Collier discussed the events that affected the nation in 2014, involving Tamir Rice, Michael Brown and Eric Garner. Taking the time to talk about three men misses hundreds of other people of color who were also killed in interactions with law enforcement, Collier said. Focusing on three black men gives a gendered nuance suggesting these things do not also happen to black women or other people of color.

Ghebremedhin also spoke to the necessity of response in such situations. Silence itself is sometimes a compliance, an allowance for people to keep hurting, Ghebremedhin said.

The workshop also answered questions from several students regarding how to respond from a white perspective and how to start racial and social activism at a predominantly white institution as well as the importance of accountability and community in law enforcement.

Friday’s sessions closed with a worship mosaic and session with keynote speaker Efrem Smith, president and CEO of World Impact, as well as a poetry lounge featuring five different artists who blended faith, emotion and personal experiences into poetry.
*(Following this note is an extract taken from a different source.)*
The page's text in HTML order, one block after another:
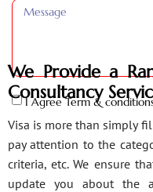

One artist, Faahz, had the crowd on their feet with his dance moves and beatboxing that integrated popular songs with a bass line.

Spray paint design made and on display for the conference.  |  Marika Adamopoulos/THE CHIMES


Saturday launched the second day of the conference. Biola alumna Erika Bertling discussed the importance of discovering cultural identity during her workshop, “Mixed, Hapa, Other: Biracial, Multiracial Identity Development.” Bertling explained how many students who come from diverse ethnic backgrounds find it difficult to identify with one particular culture, and explained that it is okay for individuals to embark on a personal journey and define the cultural identity God blessed them with.

“You must never apologize for what you say you are, for who you say you are,” Bertling said.

The closing session of the 2015 SCORR conference opened with worship led in both English and Spanish to emphasize the importance of diversity. Following worship, recording artist Michael Jacobs played a few of his songs as well as the Native American flute. Smith closed the conference with a session discussing how Galatians 2 and 3 are often taken out of context as a solution for racial dilemma.

“I don’t want you to carry on the misuse of this text,” Smith said.

He then explained how everyone receives the same anointing from Christ. Using the second chapter of Philippians, Smith spoke to how we need to die in our mind and heart in order to be reconcilers for Christ.

“We need to be connected to areas where we need to die,” Smith said.

Smith explained how the heart and mind lead us to make decisions that impact people we are in community with, especially those different from us, and closed with an emphasis on the importance of a death in Christ in order to be a reconciler.